In verse 4 we read that God has not only made him, but is mindful of him, and cares for him. In spite of man's rebellion and fall God considers man to be of infinite worth. It was while we were still sinners that Christ died for the ungodly. Why? Because even in his fallen state man was of great value to God. Even ungodly man is still the most God-like creature. The church was wrong for centuries in holding that the earth was the center of the universe, but spiritually they were right, for it alone, as far as we know, is the only planet with a cross. It alone is the scene of the incarnation where God became man to redeem him and restore him to the splendor in which he was created.

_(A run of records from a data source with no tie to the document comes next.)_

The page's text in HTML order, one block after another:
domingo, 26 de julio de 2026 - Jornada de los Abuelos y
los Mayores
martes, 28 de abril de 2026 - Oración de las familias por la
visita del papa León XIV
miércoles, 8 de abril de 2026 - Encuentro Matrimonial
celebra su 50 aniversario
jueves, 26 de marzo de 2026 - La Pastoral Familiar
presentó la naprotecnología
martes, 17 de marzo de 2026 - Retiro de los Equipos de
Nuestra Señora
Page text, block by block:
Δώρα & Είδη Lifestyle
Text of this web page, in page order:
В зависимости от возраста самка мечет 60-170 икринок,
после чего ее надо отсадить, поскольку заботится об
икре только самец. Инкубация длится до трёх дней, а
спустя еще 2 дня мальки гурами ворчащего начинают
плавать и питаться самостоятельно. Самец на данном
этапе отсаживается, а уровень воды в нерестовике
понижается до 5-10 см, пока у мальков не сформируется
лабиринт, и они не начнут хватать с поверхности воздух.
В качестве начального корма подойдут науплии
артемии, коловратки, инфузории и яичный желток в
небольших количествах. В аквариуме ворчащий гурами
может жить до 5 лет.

The biblical view gives us a balance view of man in which we can see that he is, in the words of Pascal, "Both the glory and scum of the universe." To God he was worth the cross. "He is divine grandeur mingled with dust." It is true that he made shipwreck and sank in the sea of sin, but he took with him the treasure of an eternal soul of such worth that God was willing to seek its recovery even at the cost of the cross. Christmas is God's answer to the fall of man. Deity descended to the depths to deliver man from damnation, degradation and death, and to restore him to the dignity, which is rightfully his as the image of God.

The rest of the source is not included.